Market perceptions about inflation have been zigzagging all year on the monthly Labor Department reports on consumer and producer prices. Unsettlingly high figures for January and February smashed hopes that price pressures would continue to moderate this year. Low figures in the March reports cooled inflation jitters in the market, only to be followed by worrisome reports again in April.

Despite evidence that the early-year figures were a statistical anomaly, Federal Reserve officials took a hard-line view and voted 10 to 2 in May to lean toward higher short-term rates.

Since then, the price reports for May and June have reassured the bond market and helped buoy investor sentiment. That feeling was at work again yesterday as the yield on the Treasury long bond tumbled to 6.57% in intraday trading.

"Inflation fears have subsided substantially, and that's the major thrust behind the bond market's rally that we have been seeing," said Lynn Reaser, chief economist for First Interstate Bancorp., in Los Angeles.

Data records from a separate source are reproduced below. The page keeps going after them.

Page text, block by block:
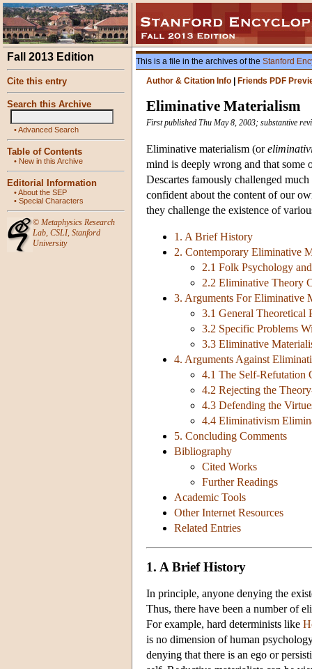
Fall 2013 Edition
Cite this entry
Search this Archive
•Advanced Search
Table of Contents
• New in this Archive
Editorial Information
•About the SEP
• Special Characters
© Metaphysics Research
Lab, CSLI, Stanford
University
This is a file in the archives of the Stanford
Author & Citation Info
Friends PDF
Eliminative Materialism
First published Thu May 8, 2003; substantive
Eliminative materialism (or
mind is deeply wrong and that some
Descartes famously challenged
confident about the content of our
they challenge the existence of
1. A Brief History
2. Contemporary Eliminative
2.1 Folk Psychology
2.2 Eliminative Theory
3. Arguments For Eliminative
3.1 General Theoretical
3.2 Specific Problems
3.3 Eliminative
4. Arguments Against
4.1 The Self-Refutation
4.2 Rejecting the
4.3 Defending the
4.4 Eliminativism
5. Concluding Comments
Bibliography
Cited Works
Further Readings
Academic Tools
Other Internet Resources
Related Entries
1. A Brief History
In principle, anyone denying the
Thus, there have been a number of
For example, hard determinists like
is no dimension of human
denying that there is an ego or
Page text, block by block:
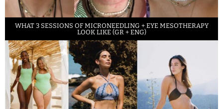
WHAT 3 SESSIONS OF MICRONEEDLING + EYE MESOTHERAPY
LOOK LIKE (GR + ENG)
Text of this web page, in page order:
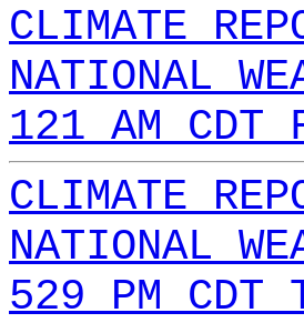
CLIMATE
NATIONAL
121 AM
CLIMATE
NATIONAL
529 PM CDT
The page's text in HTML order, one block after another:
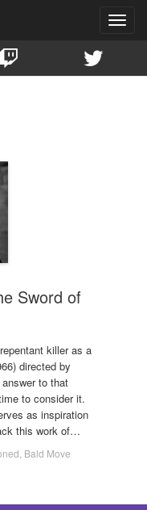
Toggle
Sword of
killer as a
directed by
to that
to consider it.
as inspiration
this work of…
Bald Move
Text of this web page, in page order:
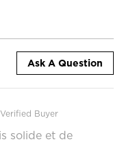
Ask A Question
Verified Buyer
solide et de
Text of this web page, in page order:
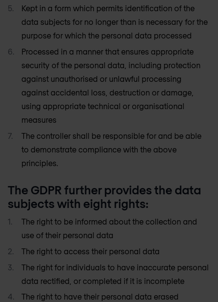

The Labor Department's overall consumer price index was up at an annual rate of 3.1% for the first six months of the year, but up only 2.2% in the last three months. The index for the closely watched core rate of inflation, which measures prices excluding food and energy, was up 3.6% in the last six months but only 2.9% in the last three months.

Economists said slow growth in employment, weak foreign economies cutting demand for exports, defense cutbacks, and business worries over taxes and health care continue to hold things back.

"Inflationary pressures remained contained by the relatively moderate pace of the economy," said Reaser, who estimates prices will be up between 3% and 31/2% in 1994.

However, not all analysts were sanguine about the inflation look, and many continue to expect Fed officials to tighten policy in the last three months of the year.

"Certainly anxiety should be lessened, but it can never be totally removed. And if there's a worrisome spot in the economy, it's the recurring nature of unexpected price increases," said Paul Lally, an economist with R.H. Wrightson & Associates.

The 0.4% increase in retail sales in June matched the revised gain for May, a slightly stronger showing than the weak rise of 0.1% originally reported. Sales of cars and light trucks led the stepped-up buying, posting strong gains for the third straight month.

Sales in other categories were mixed. Department store sales jumped 1.1% for the second straight month, and clothing sales were up 0.8%. But sales at gasoline service stations and drugstores were off, and food sales were unchanged.